TASK BRIEF >> For this exercise, retype all the data exactly and exclude every image.

[Items listed in a dataset]

----

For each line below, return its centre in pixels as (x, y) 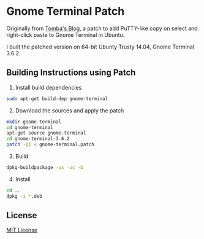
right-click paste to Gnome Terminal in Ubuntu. (66, 34)
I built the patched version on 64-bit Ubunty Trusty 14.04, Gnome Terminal (100, 47)
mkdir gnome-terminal (34, 122)
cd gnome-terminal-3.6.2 (38, 139)
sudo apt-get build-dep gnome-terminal (57, 99)
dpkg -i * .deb (25, 196)
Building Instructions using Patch (71, 73)
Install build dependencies (48, 87)

----

EXERCISE OUTPUT >>
For each line below, return its centre in pixels as (x, y) 
right-click paste to Gnome Terminal in Ubuntu. (66, 34)
I built the patched version on 64-bit Ubunty Trusty 14.04, Gnome Terminal (100, 47)
mkdir gnome-terminal (34, 122)
cd gnome-terminal-3.6.2 (38, 139)
sudo apt-get build-dep gnome-terminal (57, 99)
dpkg -i * .deb (25, 196)
Building Instructions using Patch (71, 73)
Install build dependencies (48, 87)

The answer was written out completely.